# My 2012 party invite teaser



## Illusionist (Aug 13, 2011)




----------



## MADAM (Sep 14, 2009)

Awesome ... great music and photos ... very professional and inviting as well.


----------



## Danielj2705 (Jun 17, 2012)

That is awesome! Suspense constructing aswell  
I would come to that party if i got that invite


----------



## jenscats5 (Oct 16, 2010)

That is great!!!!


----------



## chinclub (Oct 6, 2011)

I love it!! I wanna come now.


----------



## justd (Aug 16, 2010)

that is great! love it!


----------



## Illusionist (Aug 13, 2011)

Thanks for the positive feedback! 

I had a lot of fun doing it!!


----------



## lmz319 (Jul 6, 2012)

I love it!!


----------



## vwgirl (Jul 16, 2012)

Love it, I wish I was creative like this. My guest just got a group invite on facebook. LOL


----------



## Nobody Owens (Sep 4, 2012)

*Fantastic! What a very creative invitation! Mind if I steal it? I won't be able to do it this year, but I can certainly do it next year!*


----------



## kab (Oct 13, 2010)

Great job!!!


----------



## GuitarGal (Aug 11, 2006)

Did you use some sort of plug ins with imovie? Really liked the transitions! Well done!!


----------



## Illusionist (Aug 13, 2011)

Nobody Owens said:


> *Fantastic! What a very creative invitation! Mind if I steal it? I won't be able to do it this year, but I can certainly do it next year!*


Steal away!


----------



## Illusionist (Aug 13, 2011)

GuitarGal said:


> Did you use some sort of plug ins with imovie? Really liked the transitions! Well done!!
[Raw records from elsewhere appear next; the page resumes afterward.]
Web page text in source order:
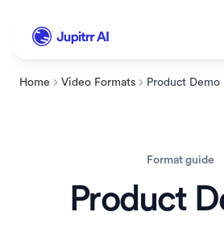
Home Video Formats Product Demo
Format guide
Product
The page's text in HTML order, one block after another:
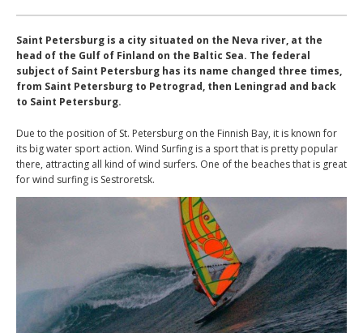
Saint Petersburg is a city situated on the Neva river, at the
head of the Gulf of Finland on the Baltic Sea. The federal
subject of Saint Petersburg has its name changed three times,
from Saint Petersburg to Petrograd, then Leningrad and back
to Saint Petersburg.
Due to the position of St. Petersburg on the Finnish Bay, it is known for
its big water sport action. Wind Surfing is a sport that is pretty popular
there, attracting all kind of wind surfers. One of the beaches that is great
for wind surfing is Sestroretsk.
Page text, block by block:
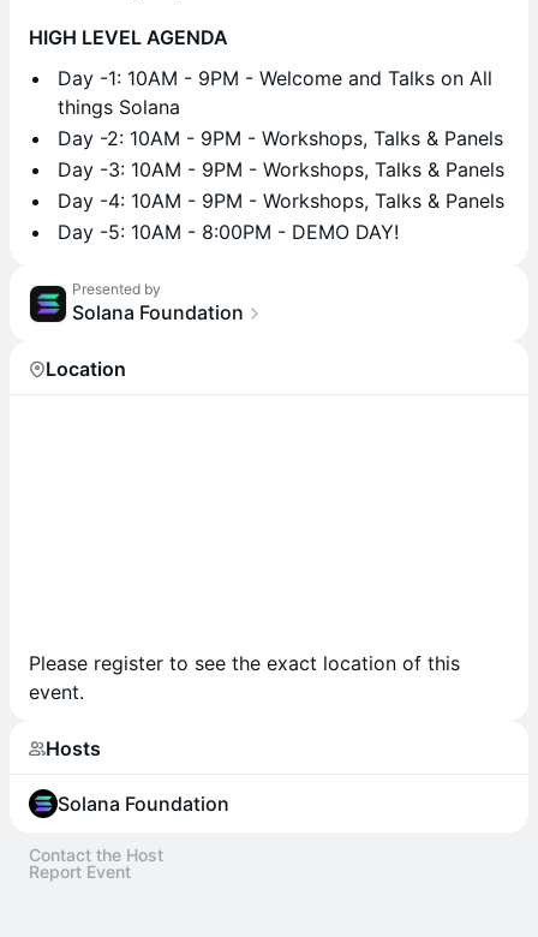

I used the scary trailer feature on iMovie.


----------



## Nobody Owens (Sep 4, 2012)

Illusionist said:


> Steal away!


*I'm creative with my hands, and even fairly good with computers, but there is no way I'd pull off that caliber a production! *


----------



## Illusionist (Aug 13, 2011)

Bumping this up in case someone needs an idea for a party invite!


----------



## texaslucky (Feb 25, 2014)

Awesome job! I love all these. I need to have someone teach me how to do this type of thing. I hope to have a big party next year when we are through with the remodel and I have more of a stash of decorations.


----------